Being technically possible doesn't mean it's possible. There is no chance that Scribunto repo would accept code for buliding infoboxes or location maps or currency converters, even though they're all fine candidates for global modules.

The hacks used by HotCat causes an extra network request and makes no use of ResourceLoader caching or minification. That's not something that can be improved without fundamental new infrastructure for cross-wiki loading.

Yes, as I said, it's clunky. But some kind of sharing is possible with gadgets, and it is actually used. My explanation for why it is actually used despite the clunkiness is that it's in the wiki and not in Git.
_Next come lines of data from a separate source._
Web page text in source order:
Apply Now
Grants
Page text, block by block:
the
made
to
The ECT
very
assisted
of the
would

On the contrary, the fact that people are using a clunky solution seems like a good indicator that there's appetite for a better solution. Besides, syncing gadgets from git is a popular request (T187749) and many gadgets are already developed in git: https://github.com/wikimedia-gadgets.
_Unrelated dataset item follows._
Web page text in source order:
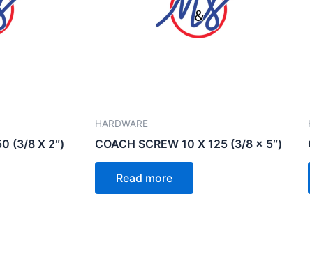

That's exactly what I'm saying: It's possible, but not practical.

This task is exploring how to "allow users to deploy Lua code which is stored in Git to multiple wikis", and I'm saying that it's already possible, but almost no one is actually doing it, and adding a new workflow that involves Git differently is not going to work.

This is a non-sequitur. Because people aren't currently using a non-solution doesn't imply that they will not use an actual solution once one exists.
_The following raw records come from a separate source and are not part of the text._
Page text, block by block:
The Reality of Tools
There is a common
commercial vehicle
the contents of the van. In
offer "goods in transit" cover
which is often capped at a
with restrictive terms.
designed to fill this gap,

Being technically possible doesn't mean it's possible. There is no chance that Scribunto repo would accept code for buliding infoboxes or location maps or currency converters, even though they're all fine candidates for global modules.

It could also be done in another extension, not necessarily Scribunto. And yet, it's not done. So I have a reason to suspect that Git is the problem. I might be wrong. But I might also be right. I just hope that if this project is done, and no one ends up using it, decision makers will understand that it's not because there is no community demand for module code sharing (there very definitely is), but because Git is probably not the tool that the community wants to use for it.

The hacks used by HotCat causes an extra network request and makes no use of ResourceLoader caching or minification. That's not something that can be improved without fundamental new infrastructure for cross-wiki loading.

Yes, as I said, it's clunky. But some kind of sharing is possible with gadgets, and it is actually used. My explanation for why it is actually used despite the clunkiness is that it's in the wiki and not in Git.

On the contrary, the fact that people are using a clunky solution seems like a good indicator that there's appetite for a better solution. Besides, syncing gadgets from git is a popular request (T187749) and many gadgets are already developed in git: https://github.com/wikimedia-gadgets.

OK, maybe. But gadgets and user scripts are still very different from modules and templates, because gadgets and user scripts are mostly for advanced editing and reading UI, whereas modules and templates are embedded into the actual content, so they also require parsing support and not just UI integration. Maybe they can have the same storage location, but they are very different in a lot of other ways, and I'm really not sure that talking about them within the same project is right.